Recorded data
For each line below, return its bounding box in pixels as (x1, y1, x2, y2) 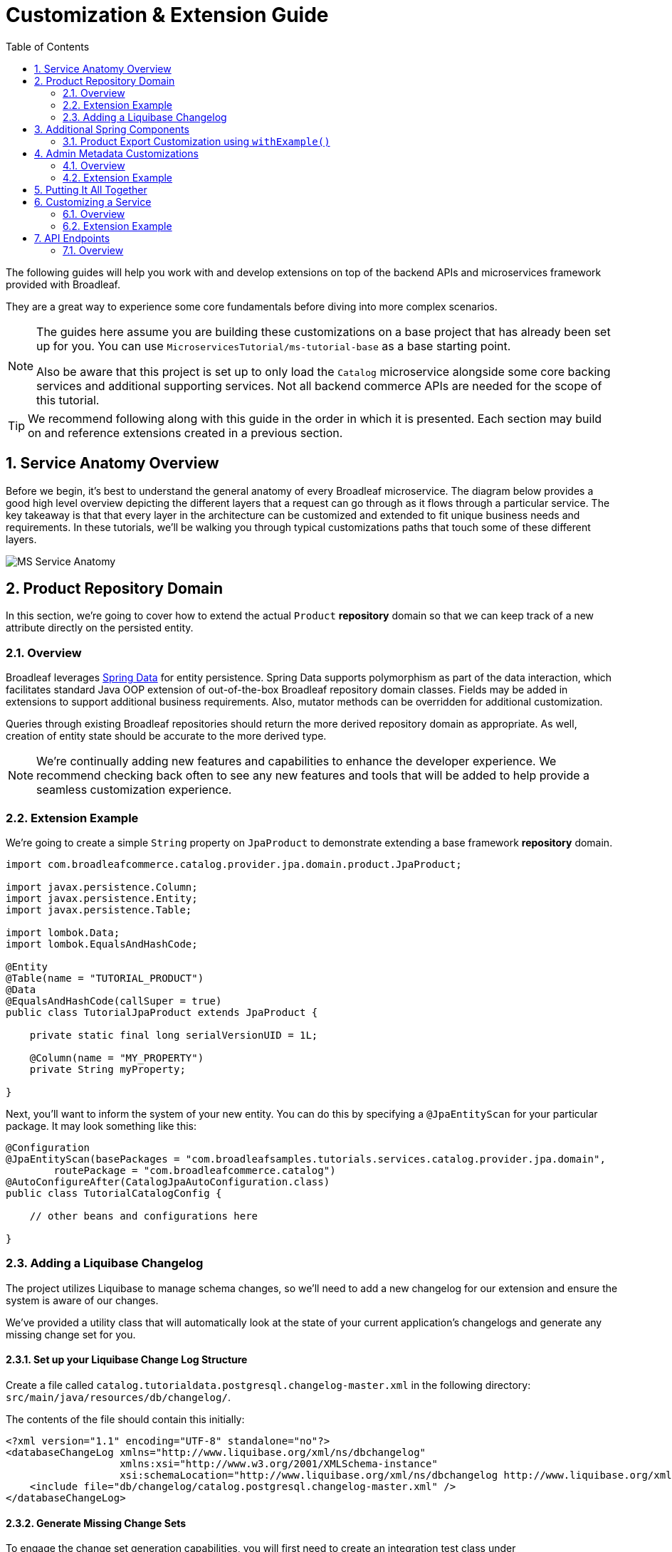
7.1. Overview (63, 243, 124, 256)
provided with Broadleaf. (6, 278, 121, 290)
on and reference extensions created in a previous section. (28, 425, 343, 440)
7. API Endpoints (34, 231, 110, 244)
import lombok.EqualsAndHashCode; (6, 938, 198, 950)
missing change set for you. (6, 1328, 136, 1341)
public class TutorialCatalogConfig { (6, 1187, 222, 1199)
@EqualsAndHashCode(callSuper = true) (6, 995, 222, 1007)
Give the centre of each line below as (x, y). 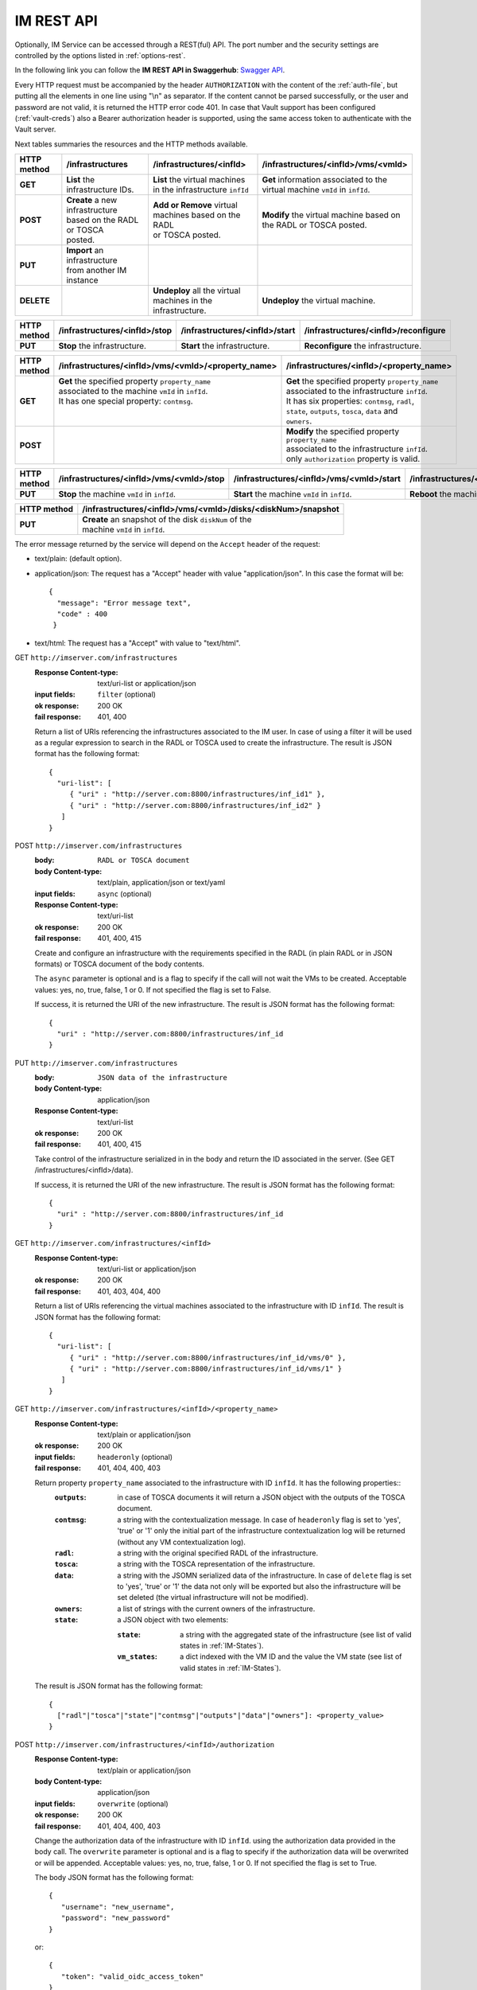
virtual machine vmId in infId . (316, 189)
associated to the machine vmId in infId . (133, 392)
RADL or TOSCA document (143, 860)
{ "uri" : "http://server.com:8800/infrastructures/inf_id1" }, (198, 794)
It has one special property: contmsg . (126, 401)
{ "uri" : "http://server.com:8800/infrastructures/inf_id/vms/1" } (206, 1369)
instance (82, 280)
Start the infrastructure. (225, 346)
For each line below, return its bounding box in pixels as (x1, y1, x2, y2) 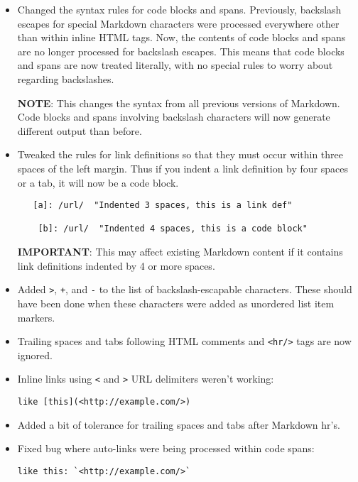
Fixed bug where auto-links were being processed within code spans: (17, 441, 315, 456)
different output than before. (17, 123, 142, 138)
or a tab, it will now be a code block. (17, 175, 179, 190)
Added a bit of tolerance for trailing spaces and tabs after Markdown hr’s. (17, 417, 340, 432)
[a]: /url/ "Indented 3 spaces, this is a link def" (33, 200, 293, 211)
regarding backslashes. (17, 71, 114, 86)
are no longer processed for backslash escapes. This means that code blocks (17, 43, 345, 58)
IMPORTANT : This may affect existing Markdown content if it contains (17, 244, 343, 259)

■ ABOUT THIS EXERCISE ■
Only the lines from the start of the records above through the line containing "7. API Endpoints (34, 231, 110, 244)" should be returned, exactly and with both ends, please; the pictures stay out.

■ RESPONSE FOR THIS EXERCISE ■
For each line below, return its bounding box in pixels as (x1, y1, x2, y2) 
7.1. Overview (63, 243, 124, 256)
provided with Broadleaf. (6, 278, 121, 290)
on and reference extensions created in a previous section. (28, 425, 343, 440)
7. API Endpoints (34, 231, 110, 244)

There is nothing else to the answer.